Les violences en Nouvelle-Calédonie, qui ont fait onze morts, ont éclaté le 13 mai pendant l'examen au Parlement français du projet de réforme électorale accusé de marginaliser la population autochtone kanak. Cette réforme a été depuis suspendue mais les indépendantistes, qui en demandent l'abandon pur et simple, restent mobilisés.

Lire aussi : Report d'une mission du Forum des îles du Pacifique en Nouvelle-Calédonie

La cause kanak trouve un large écho dans le bloc Pacifique, qui regorge d'anciennes colonies aujourd'hui farouchement fières de leur indépendance. Baron Waqa a notamment critiqué le transfèrement en France métropolitaine de détenus indépendantistes arrêtés pendant les émeutes. « La façon dont la France se comporte en Nouvelle-Calédonie suscite beaucoup d'inquiétude », affirme Tess Newton Cain, de l'Institut Griffith pour l'Asie, selon qui « la rhétorique française préoccupe vraiment les dirigeants du forum ».

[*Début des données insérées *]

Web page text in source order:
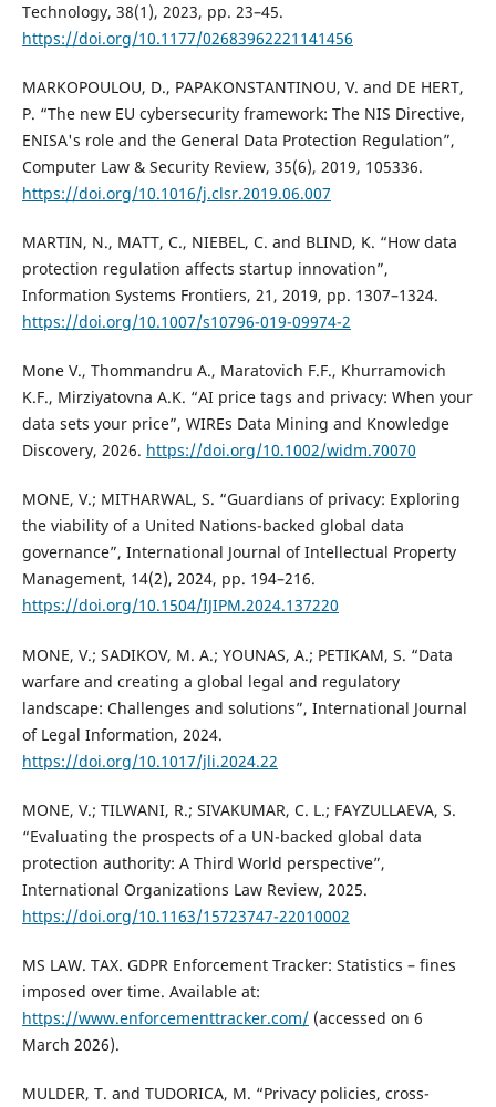
Technology, 38(1), 2023, pp. 23–45.
https://doi.org/10.1177/02683962221141456
MARKOPOULOU, D., PAPAKONSTANTINOU, V. and DE HERT,
P. “The new EU cybersecurity framework: The NIS Directive,
ENISA's role and the General Data Protection Regulation”,
Computer Law & Security Review, 35(6), 2019, 105336.
https://doi.org/10.1016/j.clsr.2019.06.007
MARTIN, N., MATT, C., NIEBEL, C. and BLIND, K. “How data
protection regulation affects startup innovation”,
Information Systems Frontiers, 21, 2019, pp. 1307–1324.
https://doi.org/10.1007/s10796-019-09974-2
Mone V., Thommandru A., Maratovich F.F., Khurramovich
K.F., Mirziyatovna A.K. “AI price tags and privacy: When your
data sets your price”, WIREs Data Mining and Knowledge
Discovery, 2026. https://doi.org/10.1002/widm.70070
MONE, V.; MITHARWAL, S. “Guardians of privacy: Exploring
the viability of a United Nations-backed global data
governance”, International Journal of Intellectual Property
Management, 14(2), 2024, pp. 194–216.
https://doi.org/10.1504/IJIPM.2024.137220
MONE, V.; SADIKOV, M. A.; YOUNAS, A.; PETIKAM, S. “Data
warfare and creating a global legal and regulatory
landscape: Challenges and solutions”, International Journal
of Legal Information, 2024.
https://doi.org/10.1017/jli.2024.22
MONE, V.; TILWANI, R.; SIVAKUMAR, C. L.; FAYZULLAEVA, S.
“Evaluating the prospects of a UN-backed global data
protection authority: A Third World perspective”,
International Organizations Law Review, 2025.
https://doi.org/10.1163/15723747-22010002
MS LAW. TAX. GDPR Enforcement Tracker: Statistics – fines
imposed over time. Available at:
https://www.enforcementtracker.com/(accessed on 6
March 2026).
MULDER, T. and TUDORICA, M. “Privacy policies, cross-
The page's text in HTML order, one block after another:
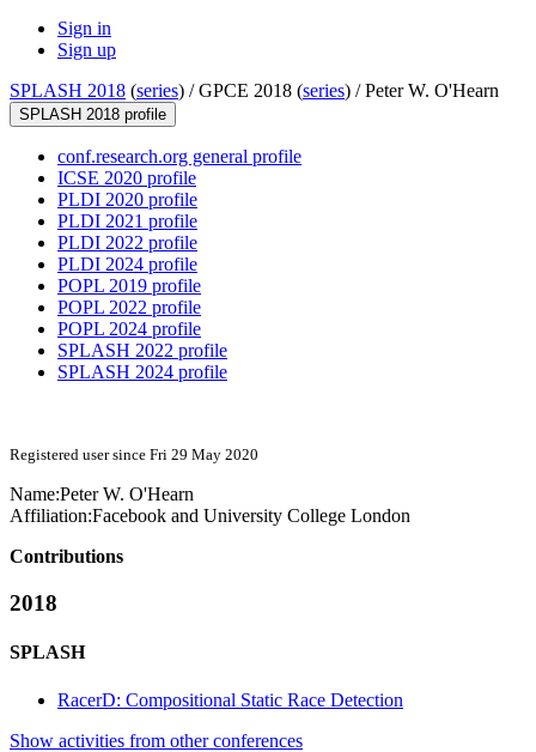
Sign in
Sign up
SPLASH 2018 (series) /GPCE 2018 (series) /Peter W. O'Hearn
SPLASH 2018 profile
conf.research.org general profile
ICSE 2020 profile
PLDI 2020 profile
PLDI 2021 profile
PLDI 2022 profile
PLDI 2024 profile
POPL 2019 profile
POPL 2022 profile
POPL 2024 profile
SPLASH 2022 profile
SPLASH 2024 profile
Registered user since Fri 29 May 2020
Name:Peter W. O'Hearn
Affiliation:Facebook and University College London
Contributions
2018
SPLASH
RacerD: Compositional Static Race Detection
Show activities from other conferences
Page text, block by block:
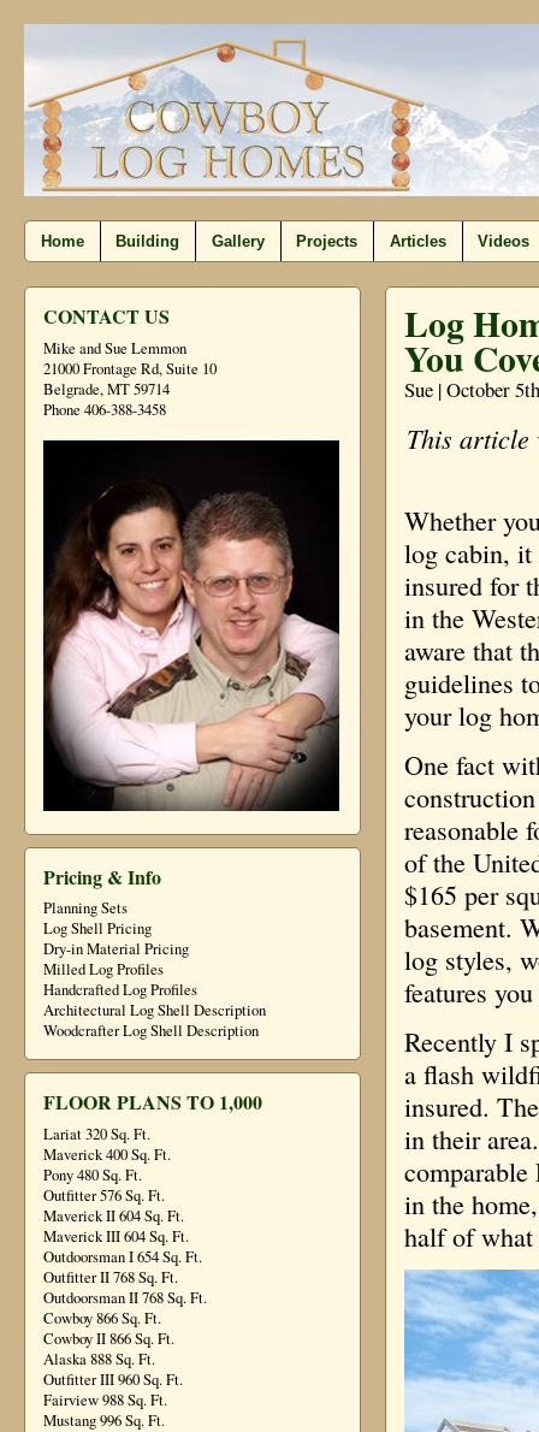
Home Building Gallery Projects Articles Videos
CONTACT US
Mike and Sue Lemmon
21000 Frontage Rd, Suite 10
Belgrade, MT 59714
Phone 406-388-3458
Pricing & Info
Planning Sets
Log Shell Pricing
Dry-in Material Pricing
Milled Log Profiles
Handcrafted Log Profiles
Architectural Log Shell Description
Woodcrafter Log Shell Description
FLOOR PLANS TO 1,000
Lariat 320 Sq. Ft.
Maverick 400 Sq. Ft.
Pony 480 Sq. Ft.
Outfitter 576 Sq. Ft.
Maverick II 604 Sq. Ft.
Maverick III 604 Sq. Ft.
Outdoorsman I 654 Sq. Ft.
Outfitter II 768 Sq. Ft.
Outdoorsman II 768 Sq. Ft.
Cowboy 866 Sq. Ft.
Cowboy II 866 Sq. Ft.
Alaska 888 Sq. Ft.
Outfitter III 960 Sq. Ft.
Fairview 988 Sq. Ft.
Mustang 996 Sq. Ft.
Log
You
Sue | October
This article
Whether
log cabin, it
insured for
in the
aware that
guidelines
your log
One fact
reasonable
of the
$165 per
basement.
log styles,
features
Recently I
a flash
insured.
in their
in the
half of what
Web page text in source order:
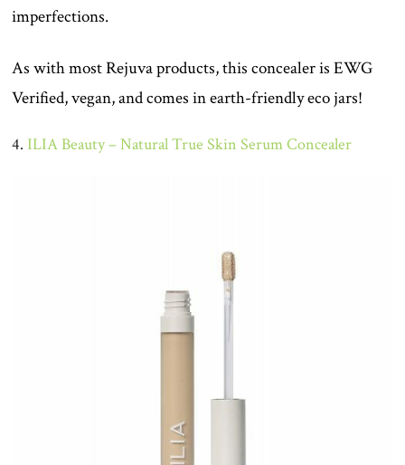
imperfections.
As with most Rejuva products, this concealer is EWG
Verified, vegan, and comes in earth-friendly eco jars!
4.ILIA Beauty – Natural True Skin Serum Concealer
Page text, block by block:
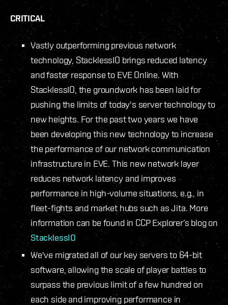
CRITICAL
Vastly outperforming previous network
technology, StacklessIO brings reduced latency
and faster response to EVE Online. With
StacklessIO, the groundwork has been laid for
pushing the limits of today's server technology to
new heights. For the past two years we have
been developing this new technology to increase
the performance of our network communication
infrastructure in EVE. This new network layer
reduces network latency and improves
performance in high-volume situations, e.g., in
fleet-fights and market hubs such as Jita. More
information can be found in CCP Explorer’s blog on
StacklessIO
We've migrated all of our key servers to 64-bit
software, allowing the scale of player battles to
surpass the previous limit of a few hundred on
each side and improving performance in
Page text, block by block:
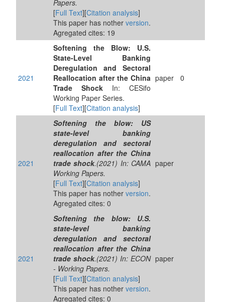
Papers.
[Full Text][Citation analysis]
This paper has nother version.
Agregated cites: 19
2021
Softening the Blow: U.S.
State-Level Banking
Deregulation and Sectoral
Reallocation after the China
Trade Shock In: CESifo
Working Paper Series.
[Full Text][Citation analysis]
paper 0
2021
Softening the blow: US
state-level banking
deregulation and sectoral
reallocation after the China
trade shock.(2021) In: CAMA
Working Papers.
[Full Text][Citation analysis]
This paper has nother version.
Agregated cites: 0
paper
2021
Softening the blow: U.S.
state-level banking
deregulation and sectoral
reallocation after the China
trade shock.(2021) In: ECON
- Working Papers.
[Full Text][Citation analysis]
This paper has nother version.
Agregated cites: 0
paper
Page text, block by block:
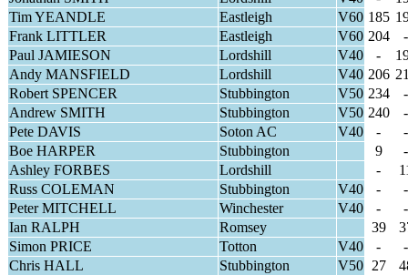
Tim YEANDLE
Eastleigh V60 185
Frank LITTLER
Eastleigh V60 204
-
Paul JAMIESON
Lordshill V40 -
Andy MANSFIELD
Lordshill V40 206
Robert SPENCER
Stubbington V50 234
-
Andrew SMITH
Stubbington V50 240
-
Pete DAVIS
Soton AC V40 -
-
Boe HARPER
Stubbington 9
-
Ashley FORBES
Lordshill -
Russ COLEMAN
Stubbington V40 -
-
Peter MITCHELL
Winchester V40 -
-
Ian RALPH
Romsey 39
Simon PRICE
Totton V40 -
-
Chris HALL
Stubbington V50 27
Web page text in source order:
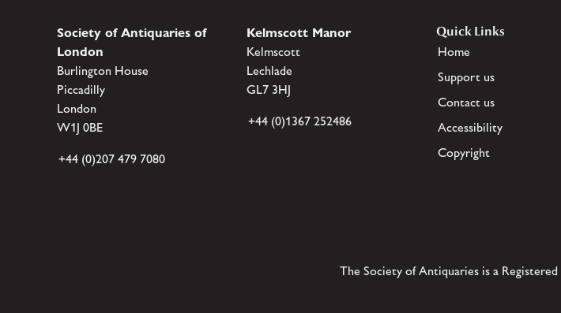
Society of Antiquaries of
London
Burlington House
Piccadilly
London
W1J 0BE
+44 (0)207 479 7080
Kelmscott Manor
Kelmscott
Lechlade
GL7 3HJ
+44 (0)1367 252486
Quick Links
Home
Support us
Contact us
Accessibility
Copyright
The Society of Antiquaries is a
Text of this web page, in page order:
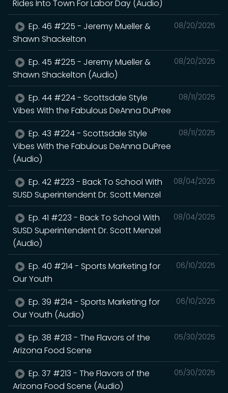
Rides Into Town For Labor Day (Audio)
08/20/2025
Ep. 46 #225 - Jeremy Mueller &
Shawn Shackelton
08/20/2025
Ep. 45 #225 - Jeremy Mueller &
Shawn Shackelton (Audio)
08/11/2025
Ep. 44 #224 - Scottsdale Style
Vibes With the Fabulous DeAnna DuPree
08/11/2025
Ep. 43 #224 - Scottsdale Style
Vibes With the Fabulous DeAnna DuPree
(Audio)
08/04/2025
Ep. 42 #223 - Back To School With
SUSD Superintendent Dr. Scott Menzel
08/04/2025
Ep. 41 #223 - Back To School With
SUSD Superintendent Dr. Scott Menzel
(Audio)
06/10/2025
Ep. 40 #214 - Sports Marketing for
Our Youth
06/10/2025
Ep. 39 #214 - Sports Marketing for
Our Youth (Audio)
05/30/2025
Ep. 38 #213 - The Flavors of the
Arizona Food Scene
05/30/2025
Ep. 37 #213 - The Flavors of the
Arizona Food Scene (Audio)

Le sommet constitue un sérieux défi logistique pour Nuku'alofa, dont de nombreux hôtels ont été détruits par le tsunami provoqué par l'éruption cataclysmique du volcan Hunga Tonga-Hunga Ha'apai en 2022. Pour accueillir dignement les dizaines de chefs d'État et de gouvernement, de diplomates et d'hommes d'affaires invités, les 20 000 habitants de la capitale ont été priés d'ouvrir leurs chambres d'amis. Et une équipe de vétérinaires a été spécialement dépêchée des îles Fidji pour regrouper et stériliser les nombreux chiens errants à la morsure facile qui rôdent dans les rues.